# Straightforward Java Solution

• ``````public void flatten(TreeNode root) {
if (root == null) return;

TreeNode left = root.left;
TreeNode right = root.right;

root.left = null;

flatten(left);
flatten(right);

root.right = left;
TreeNode cur = root;
while (cur.right != null) cur = cur.right;
cur.right = right;
}
``````

This solution is based on recursion.

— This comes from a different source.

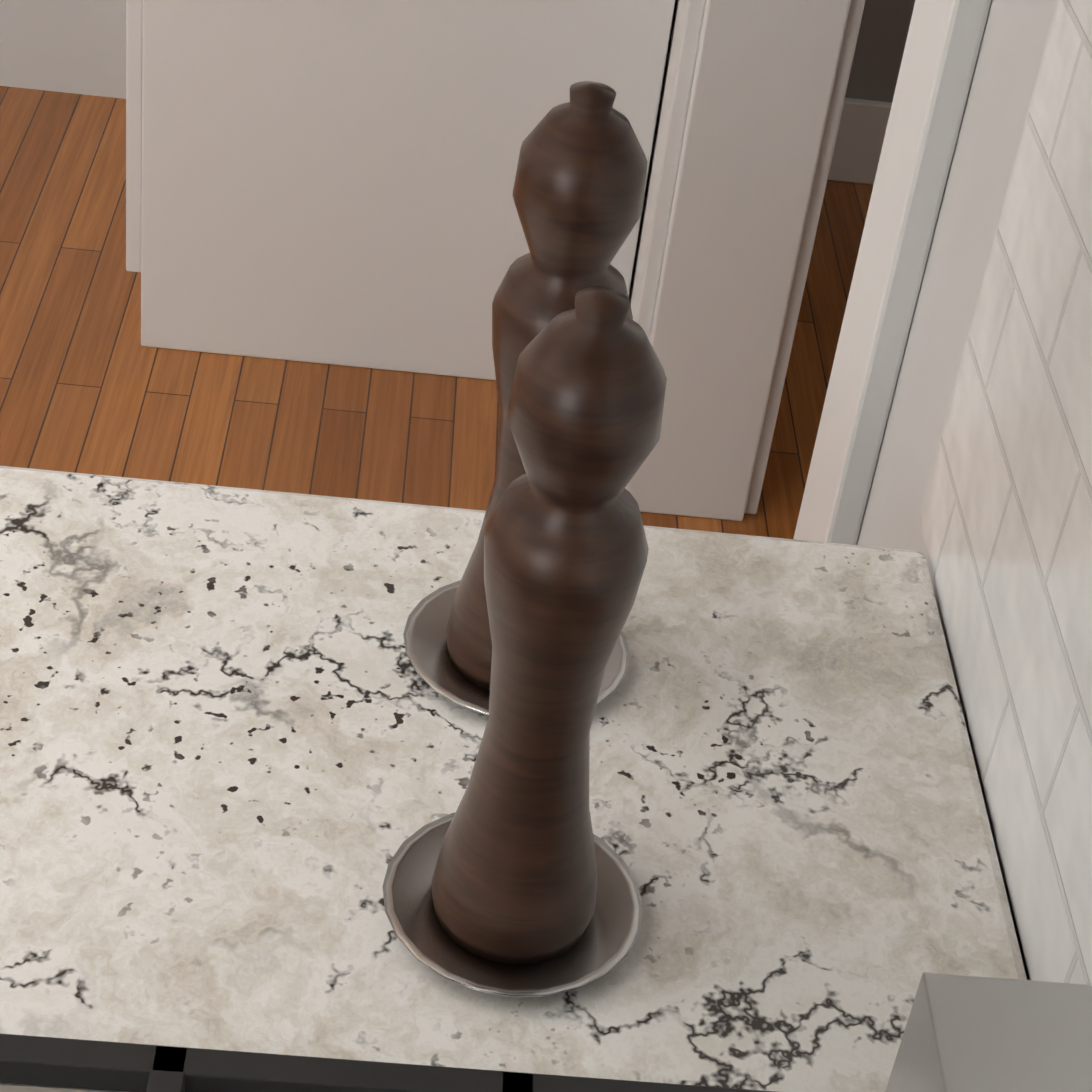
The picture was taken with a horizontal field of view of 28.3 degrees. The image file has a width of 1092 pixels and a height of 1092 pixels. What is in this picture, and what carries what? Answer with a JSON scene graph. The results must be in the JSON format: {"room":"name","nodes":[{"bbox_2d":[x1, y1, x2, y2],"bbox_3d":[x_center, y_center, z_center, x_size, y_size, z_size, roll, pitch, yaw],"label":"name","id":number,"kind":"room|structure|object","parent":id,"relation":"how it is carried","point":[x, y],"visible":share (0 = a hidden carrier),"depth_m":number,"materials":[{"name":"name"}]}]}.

We simply flatten left and right subtree and paste each sublist to the right child of the root. (don't forget to set left child to null)

• recursion is a good way

• Great solution, thank you for sharing. I got the idea and then implemented it on my own.

• Good for you

• Pretty smart way to solve it. +1

• Clearest recursive solution I have ever seen

• Can someone tell me what is the time complecity of this solution?

• ``````public void Flatten(TreeNode root) {
solve(root, null);
}
TreeNode solve(TreeNode root, TreeNode last)    {
if(root == null) return last;
root.right = solve(root.left, solve(root.right, last));
root.left = null;
return root;
}``````

• same idea, i prefer this one than the top 1 post.

• This is not O(N) though.

• This post is deleted!

• I think the solution has complexity `O(nlogn)`

• Complexity is still O(n). You never visit a node more than twice if you think about it.

• Very straight forward and easy to understand. Thanks!

• Your code is so clear and easy to understand!

• similar idea

``````    public void flatten(TreeNode root) {
flatTree(root);
}

private TreeNode flatTree(TreeNode node) {
if (null == node) return null;

TreeNode rightTree = flatTree(node.right);  // 4-5-6
TreeNode leftTree = flatTree(node.left);    // 2-3-4
if (null != leftTree ) {
// append right to left.
TreeNode x = leftTree;
while (x.right != null) {
x = x.right;
}
x.right = rightTree;
node.right = leftTree;
}
else node.right = rightTree;

node.left = null;

return node;
}
``````

• @xiong6 Why the complexity is O(nlogn) ? Could you please explain it?

• @BetaGoGoGo Nope. It is o(n^2). Every time you traverse downward to the very end of the left branch end. Since the tree is serialized it will be O(n^2) no matter how balanced it originally was.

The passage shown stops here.